But this exhibition, whose curator is Jill Savitt, ends up leaving us with more questions than understanding. The choices made, the rights advocated, the causes honored, become so sweeping they start to seem arbitrary. Pinochet? He is responsible for fewer than 4,000 dead not the millions or tens of millions like the adjacent felons. So why were these killers chosen, and why were they restricted to the 20th century?

Is it a “right” to “enjoy personal privacy” as the Universal Declaration has it, or is it rather something to be greatly desired?

We would like there to be a “right” to have a “decent education,” but does that have the same status as the right to a fair trial? And what does “decent” mean?

Are children’s rights, outlined here, so inviolable? What parent has not restricted, on occasion, many, including “the right to express their opinion?”
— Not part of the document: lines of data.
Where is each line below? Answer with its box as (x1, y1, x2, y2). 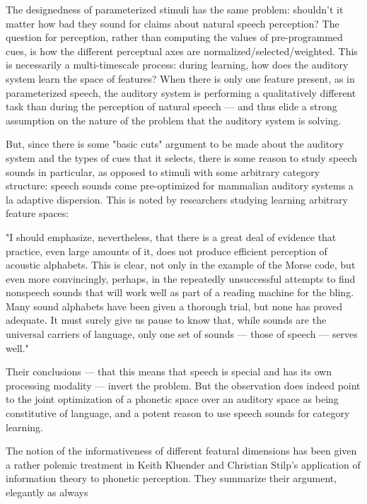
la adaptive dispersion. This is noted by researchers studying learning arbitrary (6, 192, 348, 206)
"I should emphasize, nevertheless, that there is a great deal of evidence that (6, 229, 337, 244)
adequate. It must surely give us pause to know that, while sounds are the (6, 312, 327, 327)
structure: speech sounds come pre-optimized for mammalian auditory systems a (6, 178, 354, 193)
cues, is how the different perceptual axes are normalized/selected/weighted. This (6, 43, 358, 58)
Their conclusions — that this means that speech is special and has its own (6, 364, 332, 379)
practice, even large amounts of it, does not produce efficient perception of (6, 243, 327, 258)
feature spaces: (6, 206, 69, 221)
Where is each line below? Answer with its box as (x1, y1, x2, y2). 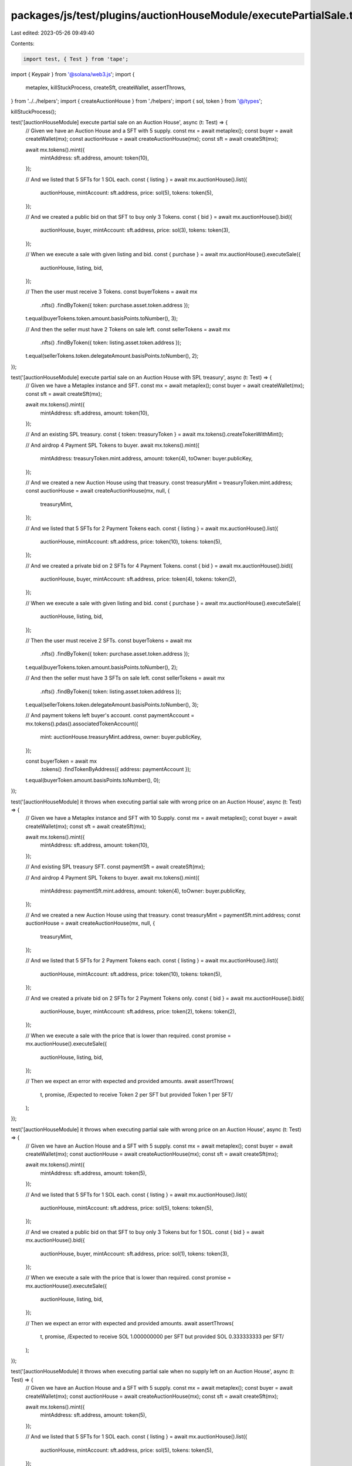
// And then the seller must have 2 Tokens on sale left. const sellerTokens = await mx (25, 325, 231, 332)
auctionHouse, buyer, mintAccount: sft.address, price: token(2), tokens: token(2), (40, 1007, 236, 1014)
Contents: (11, 40, 35, 47)
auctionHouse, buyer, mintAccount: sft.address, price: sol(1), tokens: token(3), (40, 1250, 229, 1257)
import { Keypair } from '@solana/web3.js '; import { (11, 70, 135, 77)
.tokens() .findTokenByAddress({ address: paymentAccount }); (40, 766, 191, 773)
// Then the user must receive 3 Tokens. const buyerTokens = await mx (25, 288, 198, 296)
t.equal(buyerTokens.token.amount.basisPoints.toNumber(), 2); (25, 663, 178, 671)
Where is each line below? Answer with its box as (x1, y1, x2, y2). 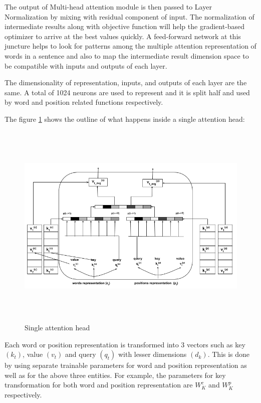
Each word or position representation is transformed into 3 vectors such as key (5, 339, 245, 349)
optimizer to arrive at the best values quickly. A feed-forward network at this (5, 31, 241, 41)
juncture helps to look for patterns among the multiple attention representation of (5, 41, 256, 51)
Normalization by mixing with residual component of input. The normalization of (5, 11, 254, 22)
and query (65, 349, 96, 359)
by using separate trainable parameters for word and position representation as (5, 360, 247, 370)
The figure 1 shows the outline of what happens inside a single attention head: (5, 113, 245, 124)
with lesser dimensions (118, 349, 187, 359)
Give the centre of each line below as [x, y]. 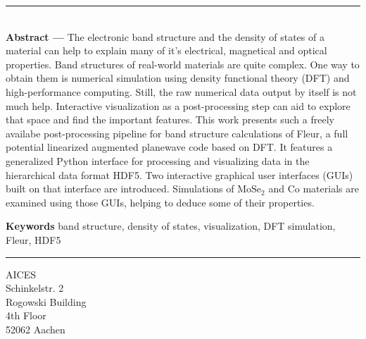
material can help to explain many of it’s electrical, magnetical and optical [166, 50]
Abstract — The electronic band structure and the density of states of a [165, 36]
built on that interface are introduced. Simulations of [120, 189]
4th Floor [26, 315]
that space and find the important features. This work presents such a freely [170, 119]
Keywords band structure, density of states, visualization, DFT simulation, [171, 226]
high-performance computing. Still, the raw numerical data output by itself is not [181, 91]
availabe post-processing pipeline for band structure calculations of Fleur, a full [177, 133]
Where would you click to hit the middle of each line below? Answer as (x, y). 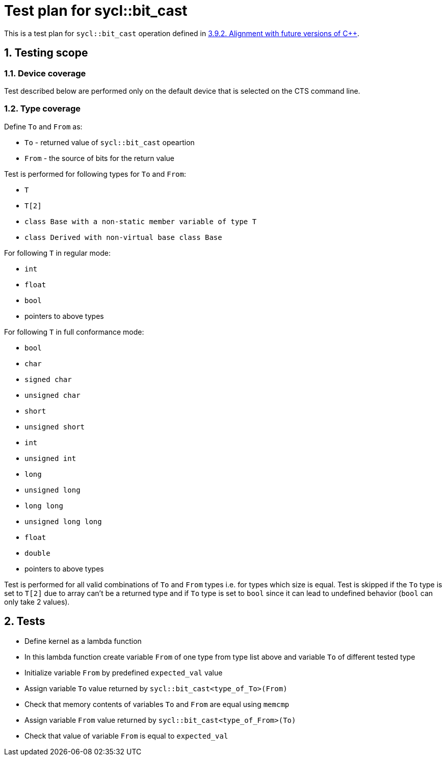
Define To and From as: (43, 126)
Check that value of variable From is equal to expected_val (126, 736)
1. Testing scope (46, 53)
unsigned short (55, 427)
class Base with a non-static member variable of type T (141, 221)
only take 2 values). (37, 602)
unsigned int (50, 458)
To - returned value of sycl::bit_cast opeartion (110, 142)
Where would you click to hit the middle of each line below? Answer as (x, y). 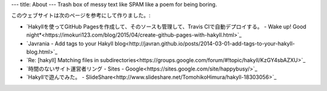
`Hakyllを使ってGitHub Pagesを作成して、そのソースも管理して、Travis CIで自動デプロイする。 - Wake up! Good (167, 27)
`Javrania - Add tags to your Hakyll (70, 43)
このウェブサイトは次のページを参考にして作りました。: (81, 16)
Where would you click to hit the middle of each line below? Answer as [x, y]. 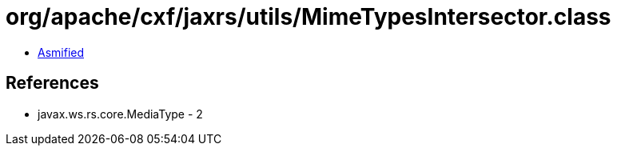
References [52, 83]
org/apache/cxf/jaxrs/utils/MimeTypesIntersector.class [308, 17]
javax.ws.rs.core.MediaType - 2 [120, 114]
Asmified [61, 52]
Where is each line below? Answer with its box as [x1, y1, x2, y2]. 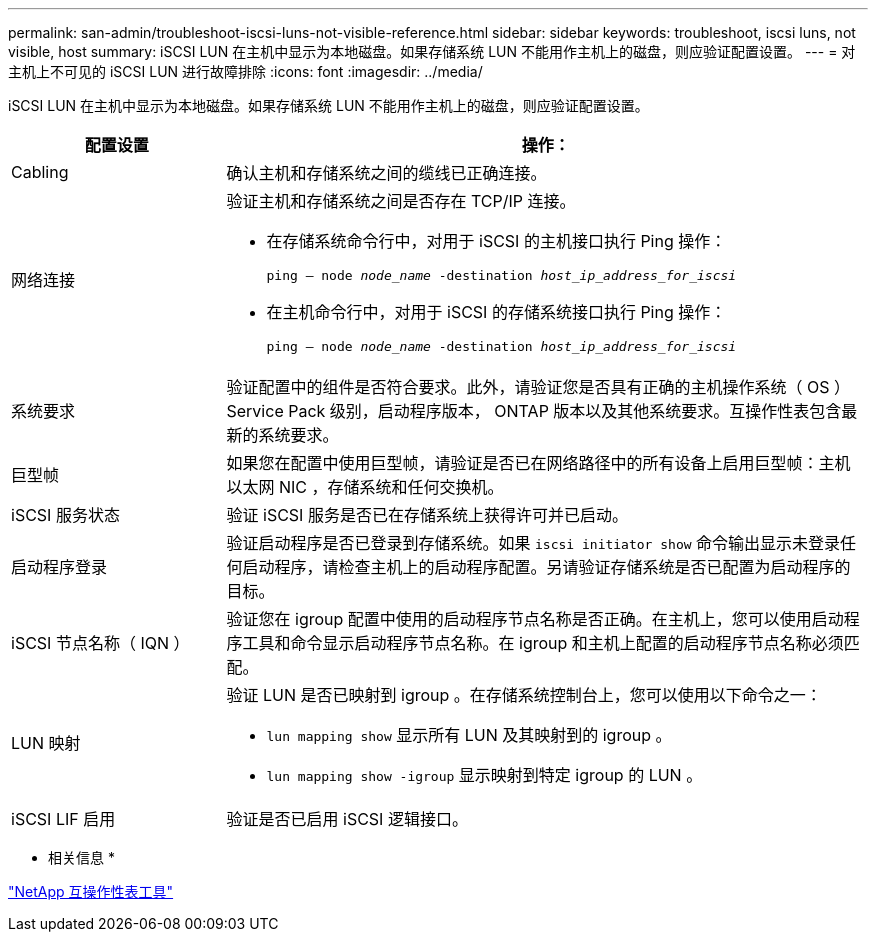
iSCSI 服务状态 [11, 505, 120, 525]
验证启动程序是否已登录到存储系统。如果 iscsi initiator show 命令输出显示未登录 [226, 533, 841, 553]
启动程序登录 [11, 557, 108, 577]
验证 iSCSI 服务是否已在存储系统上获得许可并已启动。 [226, 505, 628, 525]
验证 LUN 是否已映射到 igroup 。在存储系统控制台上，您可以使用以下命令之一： [226, 685, 822, 705]
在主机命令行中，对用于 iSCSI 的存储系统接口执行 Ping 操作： [266, 302, 727, 322]
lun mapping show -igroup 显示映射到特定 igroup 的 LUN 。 [266, 765, 703, 785]
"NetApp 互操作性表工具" [8, 883, 174, 900]
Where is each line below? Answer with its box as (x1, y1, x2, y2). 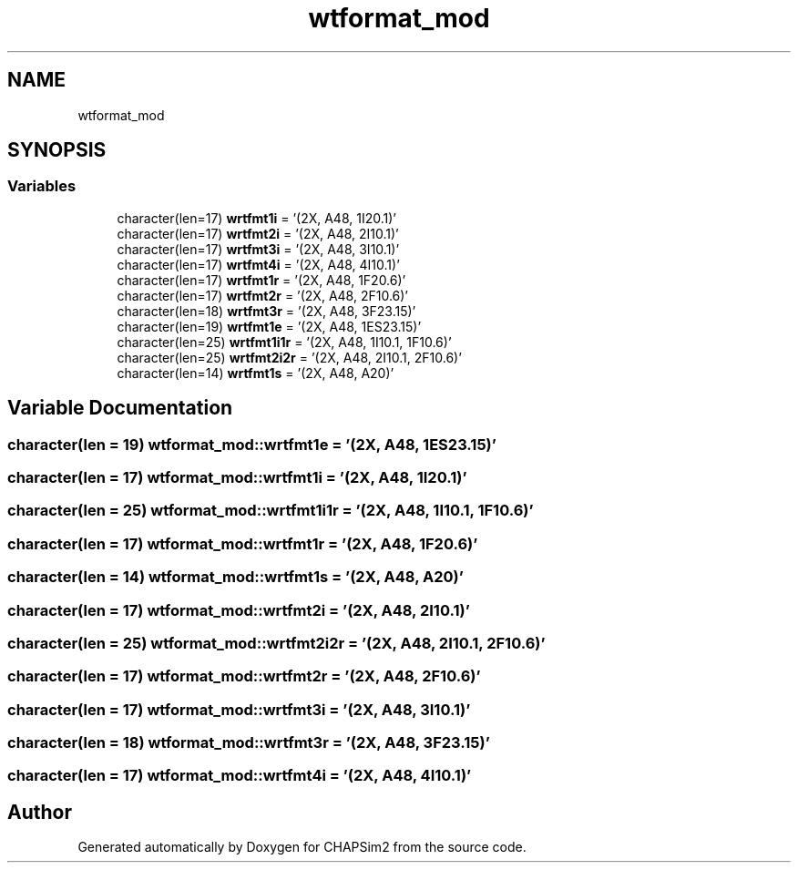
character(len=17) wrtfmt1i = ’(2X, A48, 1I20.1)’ (117, 210, 396, 226)
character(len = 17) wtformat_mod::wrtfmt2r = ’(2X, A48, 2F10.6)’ (7, 667, 481, 686)
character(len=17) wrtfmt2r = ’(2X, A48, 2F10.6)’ (117, 287, 409, 303)
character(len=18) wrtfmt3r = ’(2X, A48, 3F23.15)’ (117, 302, 416, 319)
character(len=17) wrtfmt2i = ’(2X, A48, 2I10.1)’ (117, 225, 399, 241)
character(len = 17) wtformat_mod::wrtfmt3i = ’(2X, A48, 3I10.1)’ (7, 700, 471, 719)
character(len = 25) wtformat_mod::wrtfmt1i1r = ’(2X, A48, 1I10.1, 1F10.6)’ (7, 501, 534, 520)
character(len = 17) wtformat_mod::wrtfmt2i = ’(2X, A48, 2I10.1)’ (7, 600, 470, 619)
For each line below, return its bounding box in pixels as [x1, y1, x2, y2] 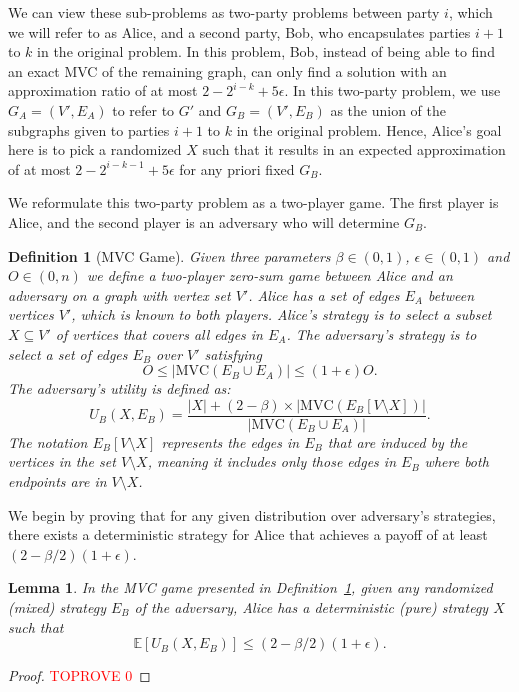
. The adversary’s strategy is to [286, 323, 477, 344]
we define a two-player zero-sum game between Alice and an [86, 265, 453, 286]
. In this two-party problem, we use [284, 80, 501, 101]
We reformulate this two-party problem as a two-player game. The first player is [8, 192, 499, 213]
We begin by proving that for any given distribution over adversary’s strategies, [8, 504, 496, 525]
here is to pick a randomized [8, 139, 182, 160]
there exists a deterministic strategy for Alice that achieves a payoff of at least [8, 524, 488, 545]
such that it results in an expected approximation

And if we are meant to connect all of this with the fight for civil rights in the South during the 1950s and 1960s, doesn’t it seem to devalue the nature of that fight, by associating it with every other perceived injustice? Others, I am sure, will find the continuity apparent; I found it like a message from a distant third universe when I was still immersed in the two surrounding me, which are still being unveiled.

Correction: June 24, 2014

A museum review on Monday about the National Center for Civil and Human Rights, in Atlanta, omitted a word — “devoted” — from the center’s text quoting from a Jim Crow law about baseball. The center’s text reads, “It shall be unlawful for any amateur White baseball team to play baseball on any vacant lot within two blocks of a playground devoted to the Negro race.”